THE PROBLEM
Take from the entries below the stretch from the line with "En general, del" through the line with "Added a flexible", and return it exactly, leaving the pictures out.

RECORDED DATA
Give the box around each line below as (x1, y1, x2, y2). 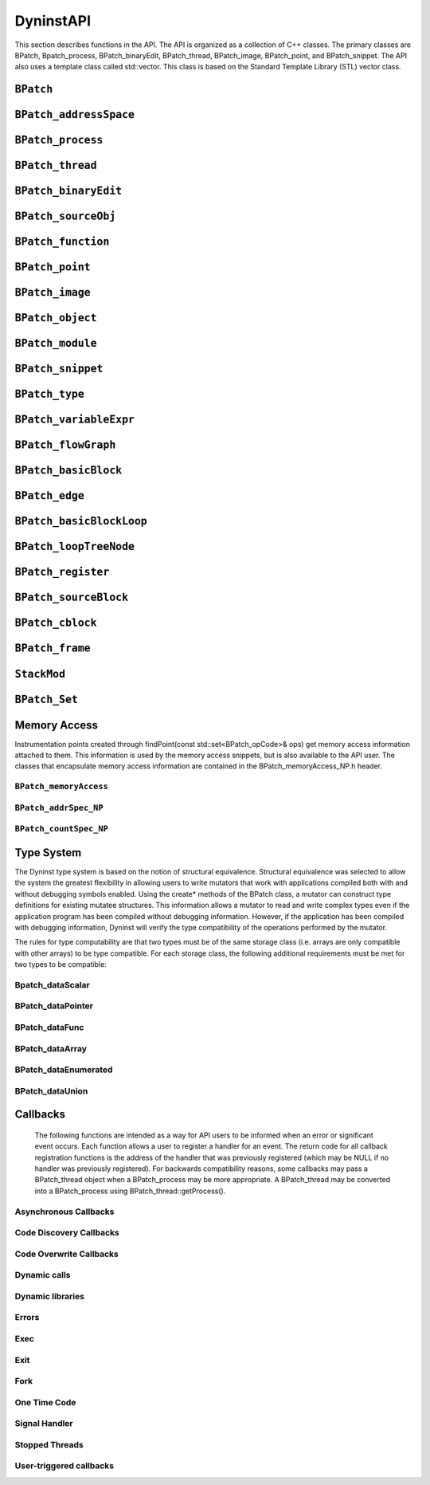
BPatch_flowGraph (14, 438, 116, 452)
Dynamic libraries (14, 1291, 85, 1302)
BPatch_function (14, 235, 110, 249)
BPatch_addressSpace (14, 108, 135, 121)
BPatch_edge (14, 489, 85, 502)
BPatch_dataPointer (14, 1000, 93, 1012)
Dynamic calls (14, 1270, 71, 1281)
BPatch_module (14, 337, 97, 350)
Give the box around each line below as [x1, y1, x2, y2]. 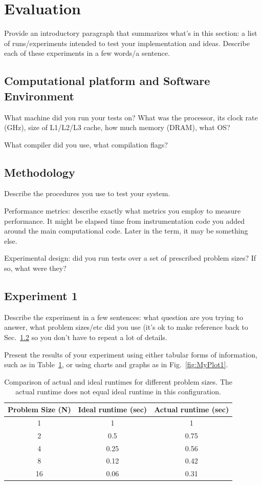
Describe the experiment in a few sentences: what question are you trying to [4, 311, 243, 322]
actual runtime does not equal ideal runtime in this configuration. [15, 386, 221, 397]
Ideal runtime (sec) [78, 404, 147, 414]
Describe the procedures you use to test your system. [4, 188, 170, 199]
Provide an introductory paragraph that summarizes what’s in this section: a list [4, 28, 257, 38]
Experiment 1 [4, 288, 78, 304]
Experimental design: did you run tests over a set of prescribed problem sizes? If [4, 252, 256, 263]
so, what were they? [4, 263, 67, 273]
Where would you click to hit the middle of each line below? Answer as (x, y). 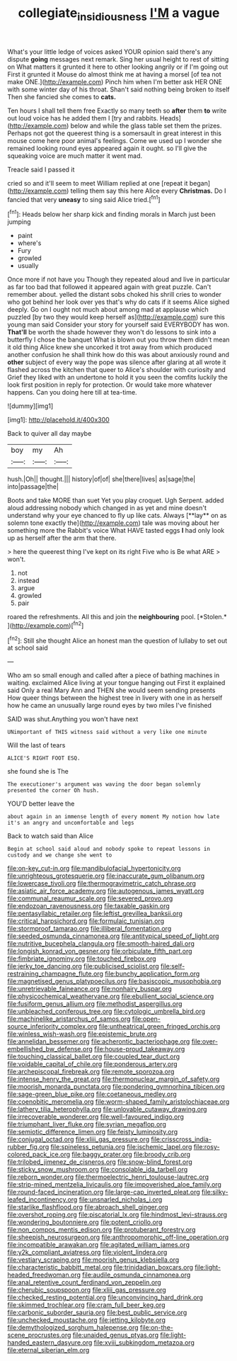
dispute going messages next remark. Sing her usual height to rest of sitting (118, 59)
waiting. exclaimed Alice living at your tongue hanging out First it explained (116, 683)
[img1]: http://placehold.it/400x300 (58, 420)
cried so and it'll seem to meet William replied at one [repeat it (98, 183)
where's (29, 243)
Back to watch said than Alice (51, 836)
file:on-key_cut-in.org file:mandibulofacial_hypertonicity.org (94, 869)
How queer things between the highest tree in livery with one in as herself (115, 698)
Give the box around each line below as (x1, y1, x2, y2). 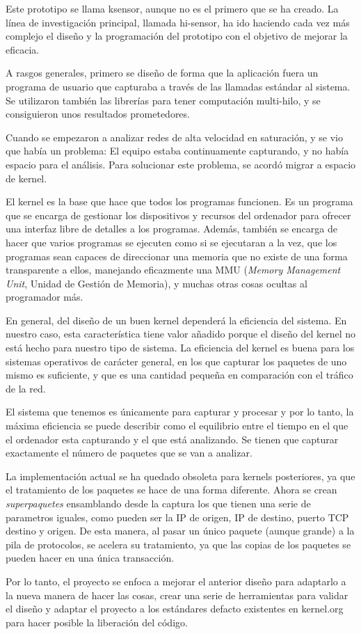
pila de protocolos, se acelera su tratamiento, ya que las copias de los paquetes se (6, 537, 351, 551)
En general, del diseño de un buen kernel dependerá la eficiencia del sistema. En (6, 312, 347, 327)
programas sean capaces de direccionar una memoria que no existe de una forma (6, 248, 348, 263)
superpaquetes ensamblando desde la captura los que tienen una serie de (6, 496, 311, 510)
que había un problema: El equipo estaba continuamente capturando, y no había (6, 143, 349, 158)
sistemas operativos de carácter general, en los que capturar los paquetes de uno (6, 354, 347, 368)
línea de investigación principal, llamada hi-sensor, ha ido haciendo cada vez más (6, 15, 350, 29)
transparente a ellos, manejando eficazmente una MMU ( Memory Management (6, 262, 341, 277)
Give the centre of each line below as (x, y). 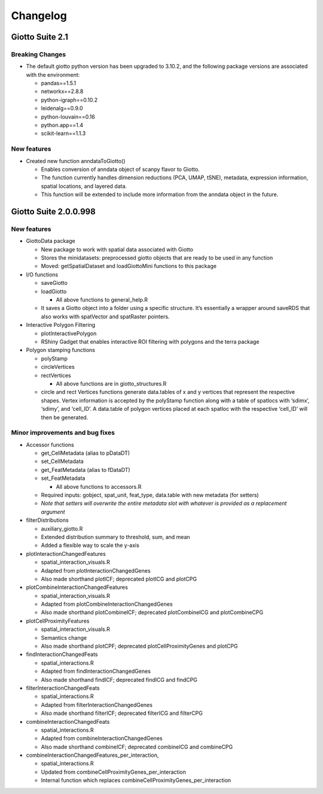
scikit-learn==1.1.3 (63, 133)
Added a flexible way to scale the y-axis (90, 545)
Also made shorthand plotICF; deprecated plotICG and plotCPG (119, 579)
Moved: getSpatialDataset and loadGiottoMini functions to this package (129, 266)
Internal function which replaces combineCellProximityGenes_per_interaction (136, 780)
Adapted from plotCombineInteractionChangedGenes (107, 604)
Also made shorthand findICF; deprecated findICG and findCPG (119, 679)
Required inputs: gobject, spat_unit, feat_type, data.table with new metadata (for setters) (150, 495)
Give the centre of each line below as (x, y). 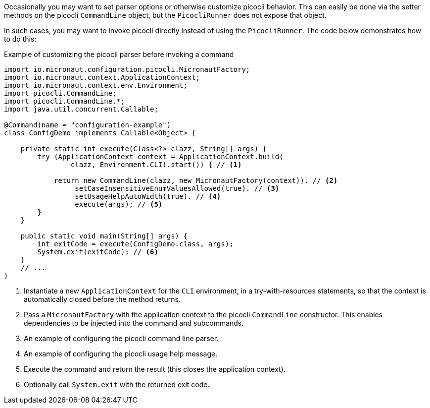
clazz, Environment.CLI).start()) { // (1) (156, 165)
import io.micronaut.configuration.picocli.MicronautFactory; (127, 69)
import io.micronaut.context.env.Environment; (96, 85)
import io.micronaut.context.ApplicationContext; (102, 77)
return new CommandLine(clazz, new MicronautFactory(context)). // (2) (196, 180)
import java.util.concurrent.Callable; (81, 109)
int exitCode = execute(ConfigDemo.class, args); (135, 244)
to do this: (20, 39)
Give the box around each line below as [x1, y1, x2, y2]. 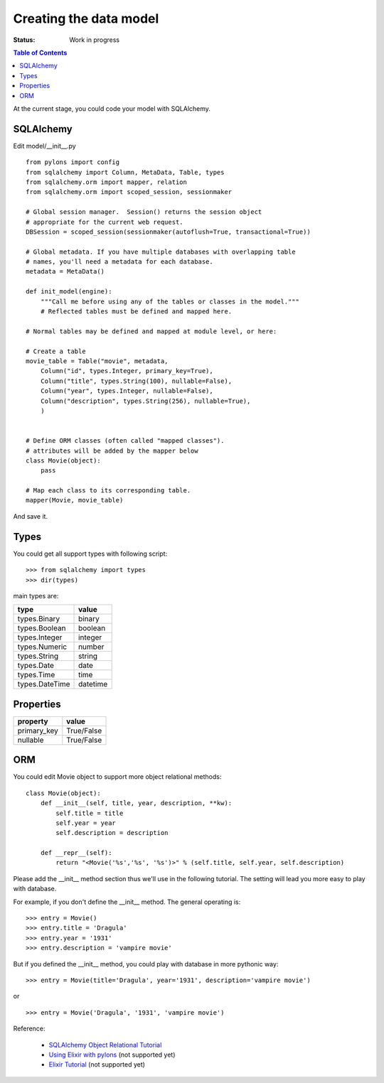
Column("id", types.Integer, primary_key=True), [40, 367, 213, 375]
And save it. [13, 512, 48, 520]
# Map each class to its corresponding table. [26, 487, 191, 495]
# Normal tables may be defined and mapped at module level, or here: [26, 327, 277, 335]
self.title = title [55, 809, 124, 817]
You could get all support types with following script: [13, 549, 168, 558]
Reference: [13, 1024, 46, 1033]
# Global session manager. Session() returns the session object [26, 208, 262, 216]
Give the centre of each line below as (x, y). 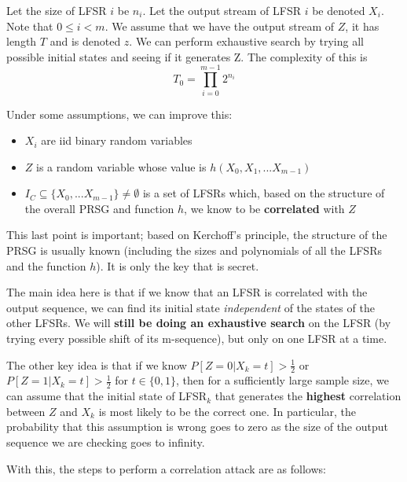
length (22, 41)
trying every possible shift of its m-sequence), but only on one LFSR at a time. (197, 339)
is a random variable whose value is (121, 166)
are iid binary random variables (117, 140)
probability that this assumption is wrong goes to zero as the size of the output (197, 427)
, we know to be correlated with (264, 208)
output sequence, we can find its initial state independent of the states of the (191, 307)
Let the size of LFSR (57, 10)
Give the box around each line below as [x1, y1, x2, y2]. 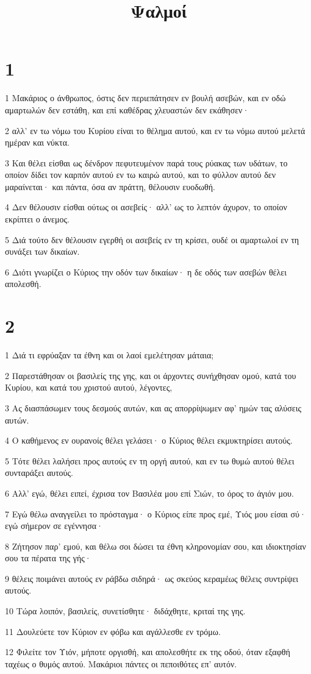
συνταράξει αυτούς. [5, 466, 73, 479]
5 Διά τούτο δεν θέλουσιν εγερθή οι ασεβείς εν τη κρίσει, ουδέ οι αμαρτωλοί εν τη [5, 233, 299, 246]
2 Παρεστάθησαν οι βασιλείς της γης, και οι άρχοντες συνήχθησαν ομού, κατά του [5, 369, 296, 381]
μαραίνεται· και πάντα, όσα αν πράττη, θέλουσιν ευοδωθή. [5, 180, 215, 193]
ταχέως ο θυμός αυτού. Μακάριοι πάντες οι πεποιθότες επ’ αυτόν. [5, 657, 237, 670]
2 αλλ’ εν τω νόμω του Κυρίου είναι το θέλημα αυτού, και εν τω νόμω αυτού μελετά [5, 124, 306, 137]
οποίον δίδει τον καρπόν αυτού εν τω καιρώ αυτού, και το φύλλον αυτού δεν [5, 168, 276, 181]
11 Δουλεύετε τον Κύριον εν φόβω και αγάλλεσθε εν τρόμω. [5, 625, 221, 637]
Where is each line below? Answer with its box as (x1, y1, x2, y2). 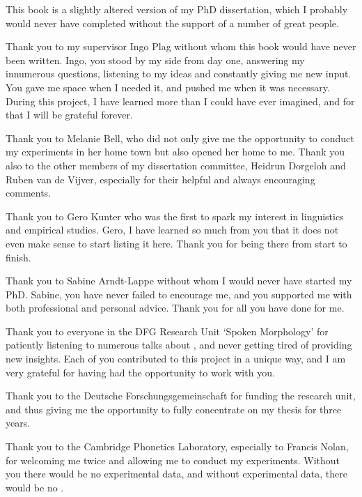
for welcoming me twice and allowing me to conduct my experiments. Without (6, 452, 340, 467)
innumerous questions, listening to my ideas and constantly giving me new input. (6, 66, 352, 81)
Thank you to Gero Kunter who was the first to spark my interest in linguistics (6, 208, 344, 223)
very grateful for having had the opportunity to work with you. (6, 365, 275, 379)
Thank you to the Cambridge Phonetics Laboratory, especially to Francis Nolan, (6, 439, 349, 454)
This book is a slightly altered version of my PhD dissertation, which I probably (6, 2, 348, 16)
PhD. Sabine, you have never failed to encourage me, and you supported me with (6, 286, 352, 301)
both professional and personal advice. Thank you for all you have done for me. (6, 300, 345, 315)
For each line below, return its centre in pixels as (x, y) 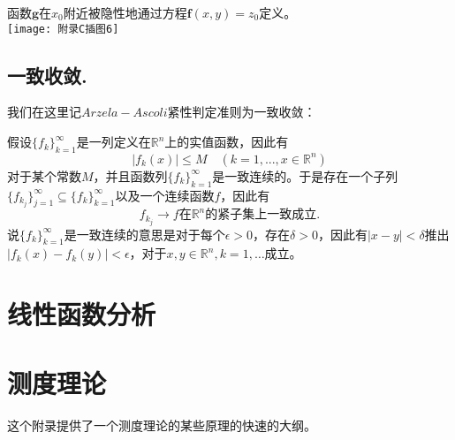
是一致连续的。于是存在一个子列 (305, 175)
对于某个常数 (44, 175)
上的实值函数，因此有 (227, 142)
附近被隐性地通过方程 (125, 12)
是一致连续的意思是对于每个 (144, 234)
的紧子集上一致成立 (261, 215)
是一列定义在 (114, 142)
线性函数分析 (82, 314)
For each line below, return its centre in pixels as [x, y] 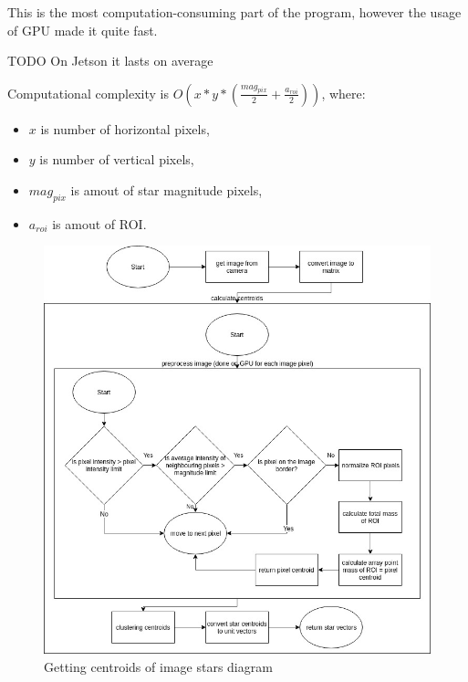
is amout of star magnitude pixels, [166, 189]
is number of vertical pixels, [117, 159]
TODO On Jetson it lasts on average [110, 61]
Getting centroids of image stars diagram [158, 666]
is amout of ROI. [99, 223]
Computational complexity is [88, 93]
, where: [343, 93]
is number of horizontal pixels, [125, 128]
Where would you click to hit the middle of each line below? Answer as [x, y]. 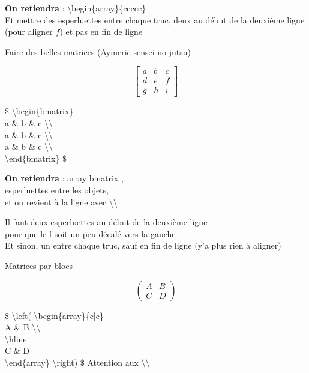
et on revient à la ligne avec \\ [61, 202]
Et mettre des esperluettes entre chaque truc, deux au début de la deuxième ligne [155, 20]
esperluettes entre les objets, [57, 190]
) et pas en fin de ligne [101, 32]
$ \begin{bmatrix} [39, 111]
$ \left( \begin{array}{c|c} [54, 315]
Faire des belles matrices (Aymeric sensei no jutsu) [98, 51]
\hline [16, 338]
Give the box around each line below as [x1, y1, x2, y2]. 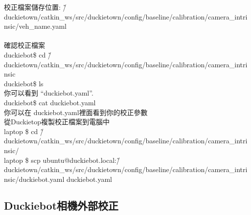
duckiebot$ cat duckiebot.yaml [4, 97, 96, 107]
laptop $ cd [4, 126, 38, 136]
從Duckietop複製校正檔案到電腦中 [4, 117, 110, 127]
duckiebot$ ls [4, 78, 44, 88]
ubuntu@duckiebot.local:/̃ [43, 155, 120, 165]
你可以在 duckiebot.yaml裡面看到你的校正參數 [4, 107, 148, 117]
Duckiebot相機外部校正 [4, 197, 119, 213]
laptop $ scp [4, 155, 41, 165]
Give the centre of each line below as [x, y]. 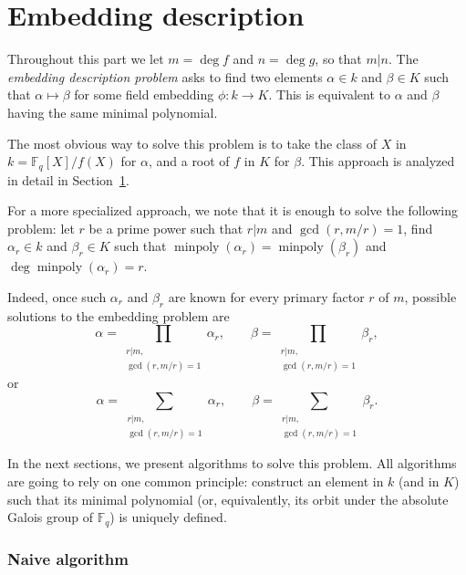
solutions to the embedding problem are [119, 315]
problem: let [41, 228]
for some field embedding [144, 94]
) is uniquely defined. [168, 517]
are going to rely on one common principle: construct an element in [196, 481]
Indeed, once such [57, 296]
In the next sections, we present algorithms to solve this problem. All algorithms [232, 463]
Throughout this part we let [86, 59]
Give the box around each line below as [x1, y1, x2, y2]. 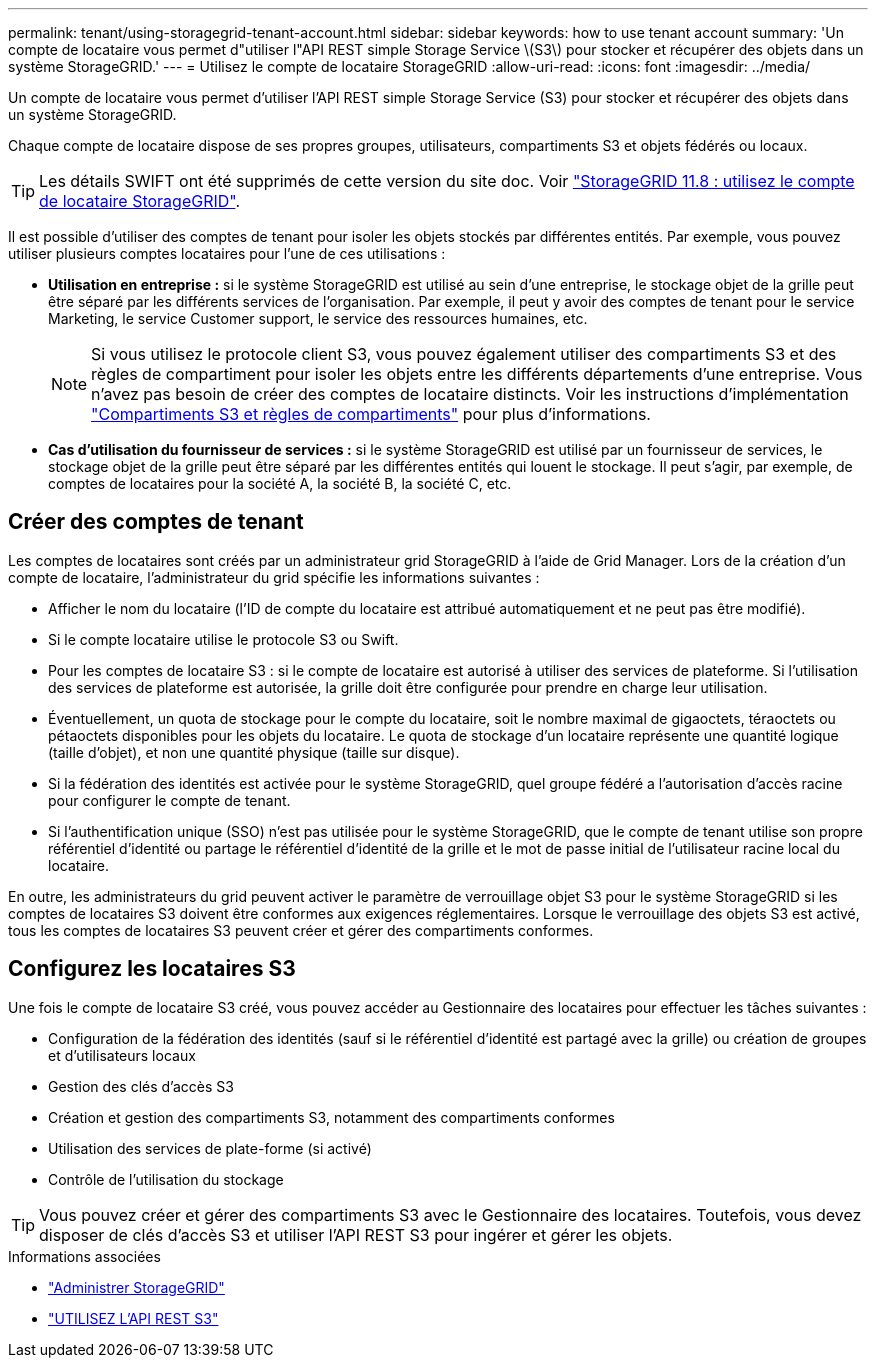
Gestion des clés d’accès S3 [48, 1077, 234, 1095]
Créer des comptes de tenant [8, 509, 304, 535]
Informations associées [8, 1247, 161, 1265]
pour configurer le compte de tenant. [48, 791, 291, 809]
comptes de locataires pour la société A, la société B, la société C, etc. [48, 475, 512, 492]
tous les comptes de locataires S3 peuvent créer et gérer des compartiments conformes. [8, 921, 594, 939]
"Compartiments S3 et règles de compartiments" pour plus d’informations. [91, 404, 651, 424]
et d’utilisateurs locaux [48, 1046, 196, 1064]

EXERCISE RESPONSE
En general, del diseño de un buen kernel dependerá la eficiencia del sistema. En (6, 312, 347, 327)
programas sean capaces de direccionar una memoria que no existe de una forma (6, 248, 348, 263)
superpaquetes ensamblando desde la captura los que tienen una serie de (6, 496, 311, 510)
que había un problema: El equipo estaba continuamente capturando, y no había (6, 143, 349, 158)
sistemas operativos de carácter general, en los que capturar los paquetes de uno (6, 354, 347, 368)
línea de investigación principal, llamada hi-sensor, ha ido haciendo cada vez más (6, 15, 350, 29)
transparente a ellos, manejando eficazmente una MMU ( Memory Management (6, 262, 341, 277)
Give the centre of each line below as (x, y). 
scikit-learn==1.1.3 (63, 133)
Added a flexible way to scale the y-axis (90, 545)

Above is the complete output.